University system leaders described their efforts in written responses to Sen. Brandon Creighton, the author of the DEI ban, after the Conroe Republican warned them they could lose their funding or face legal consequences if they weren’t following the law, which went into effect in January.

In documents obtained by The Texas Tribune and in public testimony before senators, leaders from all of Texas’ seven university systems said they have closed multicultural offices, fired or reassigned DEI staff and stopped requiring diversity statements, or letters in which job candidates in academia share their previous efforts to promote diverse learning spaces and help students of all backgrounds succeed.


Read Texas university systems’ responses to questions about their compliance with the state’s DEI ban

(5.2 MB)

Some described how they’ve changed their operations to comply with the law and continue supporting some students. Texas Woman’s University leaders said they opened a center for first-generation students after closing their DEI office. More than 50% of incoming students in the system are the first in their families to attend college.

A few system leaders said they did not need to make any major changes because they never had big DEI programs on their campuses. At a Texas Senate higher education subcommittee meeting this month, Texas State University System Chancellor Brian McCall said most of his schools had no DEI offices to begin with.

The documents also show the guidance administrators are giving staff on how to respond to diversity-related questions in federal grant applications without running afoul of the DEI ban.

Texas colleges get billions of dollars in federal grant money, which they depend on to pay for research. Securing these funds helps schools recruit high-quality faculty and build on their reputation; for some, they’re critical in their quest to elevate their status as research institutions.

Many federal grants require applicants to describe their efforts to make their fields more diverse or explain how their research benefits underserved communities.

In FAQs to support staff and faculty, University of Houston administrators offered some talking points to help them keep those grants in a post-DEI reality. Officials recommended emphasizing the school’s compliance with non-discrimination laws and their efforts to support low-income and first-generation college students.

Despite those efforts, university leaders have said it's been difficult to strike a balance between the DEI ban’s requirements and grant funders’ expectations.

“We’ve struggled with how to handle grants,” Daniel H. Sharphorn, the vice chancellor and general counsel of the University of Texas System, told lawmakers this month. “I don't know that we've learned enough to know what the impact is going to be.”

[Under scrutiny from legislators, Texas university leaders attest to how they’re complying with the state’s DEI ban]

Texas Woman’s University provided similar talking points to address staff concerns about how the DEI ban might affect universities’ accreditation, a status that indicates schools offer quality education programs and allows their students to access federal financial aid. To get their accreditation recertified, which is required every 10 years, all public universities have to prove they are meeting an accrediting agency’s standards, which can include DEI requirements.

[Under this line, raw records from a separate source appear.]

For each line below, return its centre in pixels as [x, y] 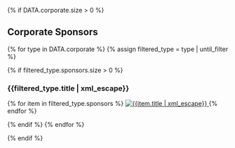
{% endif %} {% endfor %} [46, 125]
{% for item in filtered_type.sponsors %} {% [113, 104]
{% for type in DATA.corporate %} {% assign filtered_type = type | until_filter [118, 49]
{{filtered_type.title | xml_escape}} [68, 88]
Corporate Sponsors [53, 32]
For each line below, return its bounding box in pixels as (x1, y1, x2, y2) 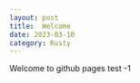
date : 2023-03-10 (9, 30, 75, 39)
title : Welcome (9, 22, 71, 31)
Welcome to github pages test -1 (9, 63, 132, 74)
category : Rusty (9, 38, 71, 48)
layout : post (9, 13, 59, 23)
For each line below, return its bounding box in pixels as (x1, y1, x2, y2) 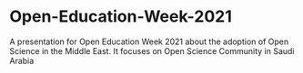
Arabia (9, 55, 35, 66)
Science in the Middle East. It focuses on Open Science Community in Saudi (9, 45, 295, 56)
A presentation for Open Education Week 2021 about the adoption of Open (9, 36, 289, 47)
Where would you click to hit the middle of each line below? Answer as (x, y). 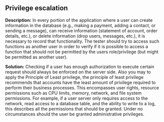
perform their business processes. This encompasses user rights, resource (82, 88)
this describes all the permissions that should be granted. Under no (74, 109)
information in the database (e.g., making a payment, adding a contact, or (80, 25)
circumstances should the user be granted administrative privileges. (75, 114)
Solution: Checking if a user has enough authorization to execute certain (80, 66)
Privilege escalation (37, 8)
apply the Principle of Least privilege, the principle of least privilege (75, 77)
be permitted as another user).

The primary agency for institutional accreditation in Texas, the Southern Association of Colleges and Schools Commission on Colleges, is one of the few accreditors that does not have a DEI-related standard, which means Texas colleges do not risk losing accreditation with that agency for complying with the DEI ban, said Rosalind Fuse-Hall, the accreditor’s director of legal and governmental affairs.

But Texas higher education institutions might still run into snags with other agencies that provide accreditation for specific college programs and do ask about schools’ DEI efforts, Fuse-Hall said.

In addition, some university systems explained how they’ve changed their training policies, revealing they’re taking different approaches to comply with the new law.

The University of North Texas System eliminated any voluntary DEI training it used to offer through LinkedIn. The system said in its written response to senators that it developed a program to scan voluntary training offerings for DEI-related keywords and automatically remove any that come up as a match.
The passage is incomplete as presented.